GDB orderbook to drive earnings and dividends

HLIB has a ‘Buy’ call on GDB as its orderbook has quadrupled since FY18 to RM2.2b


GDB Holdings Bhd is poised to experience a stronger earnings cycle underpinned by its larger oderbook, according to Hong Leong Investment Bank Bhd (HLIB).

The investment bank has a ‘Buy’ call on the developer with a target price of RM1.37, premised on a stronger earnings cycle between financial years 2021 (FY21) and FY22F.

GDB’s orderbook has quadrupled since FY18 to RM2.2 billion, the bank noted in a research note on the company yesterday.

“We expect earnings to more than double in FY21 to RM61 million. Building on its short, but impressive execution track record, we see job flows continuing supported by sizeable development projects undertaken by its repeat clientele,” HLIB stated.

GDB’s target price is justified given the company’s sector high orderbook cover and sector-leading return-on-equity ratios.

Key risks include execution, rising material prices, political fluidity and Covid-19 setbacks, the bank noted.

The target price is based on the earnings per share in FY21 of 9.7 sen pegged to ex-cash private equity (PE) multiple of 13 times.

“Our target PE multiple implies a 13% discount to our 15 times ex-cash target PE multiple for Sunway Construction Group Bhd to account for its small-cap discount.

“Our target price implies an upside of 39.1% with 3% dividend yield,” HLIB said.

GDB is expected to stick to its dividend policy of paying a minimum of 30% of net earnings yearly.

Yields for FY21-FY22F are boosted by expectations of stronger earnings for GDB moving ahead, the bank added.

GDB’s FY20 earnings are expected to come in at RM27.7 million, which is a 5% year-on- year decrease, but is significantly better than the 20% to 80% estimated decline for other construction players.

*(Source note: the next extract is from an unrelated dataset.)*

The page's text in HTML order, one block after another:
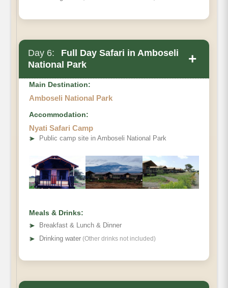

“GDB is on course to record a commendable 3% revenue growth in FY20 despite various operational halts (from Covid-19 headwinds) just by executing larger contracts it won in FY19.

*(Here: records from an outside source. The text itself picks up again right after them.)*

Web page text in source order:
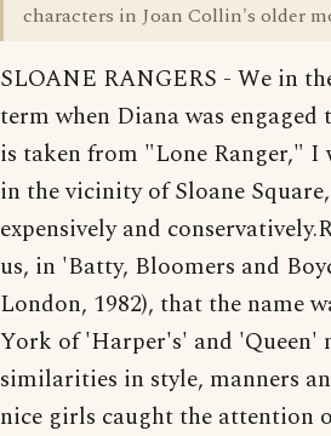
characters in Joan Collin's older
SLOANE RANGERS - We in
term when Diana was
is taken from "Lone Ranger," I
in the vicinity of Sloane
expensively and
us, in 'Batty, Bloomers and
London, 1982), that the name
York of 'Harper's' and 'Queen'
similarities in style, manners
nice girls caught the attention

“We expect FY21 and FY22 earnings to more than double to RM60.7 million and RM62.4 million in tandem with its enlarged orderbook,” HLIB stated.

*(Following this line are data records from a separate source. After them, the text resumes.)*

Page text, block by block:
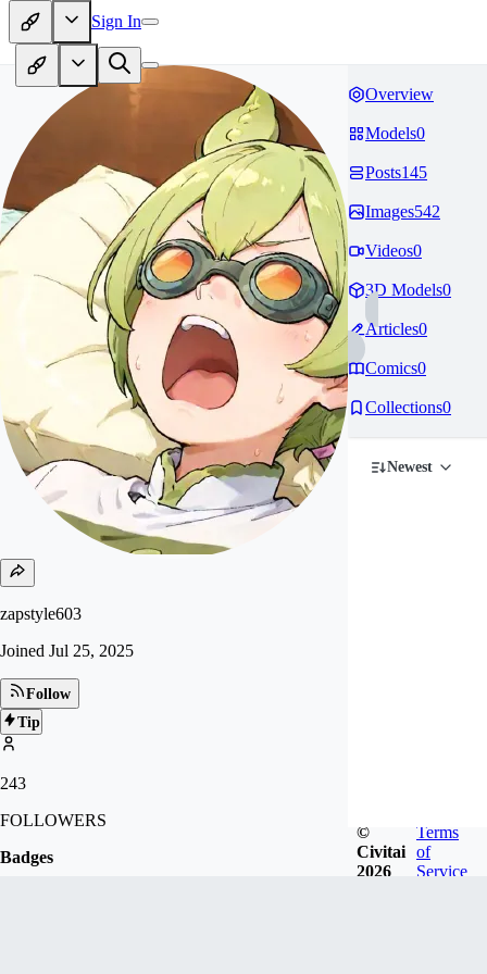
Sign In
zapstyle603
Joined Jul 25, 2025
Follow
Tip
243
FOLLOWERS
Badges
Overview
Models0
Posts145
Images542
Videos0
3D Models0
Articles0
Comics0
Collections0
Newest
©
Civitai
2026
Terms
of
Service

GDB has a debt-free balance sheet, pairing with healthy turn- over ratios makes for a burgeoning cash pile.

“We expect GDB’s cash pile to grow in FY21-22 in tandem with stronger earnings forecast buoyed by normalising collection post-pandemic,” the bank’s report read.

GDB’s management is also priding on an unblemished track record of early project completion leading to substantial savings on running costs and establishing a widening clientele base.

Some of its existing recurring clients like TRC Synergy Bhd and Hap Seng Land Sdn Bhd are in the middle of embarking on sizeable development projects which augurs well for GDB’s future job prospects.

GDB has been operating as a main contractor and principal works contractor, specialising in high-rise residential, mixed and commercial developments since its inception in 2013.

The group has delivered a total of RM1.4 billion worth of projects since, and was listed on the ACE Market in 2018 and transferred to the main board last year.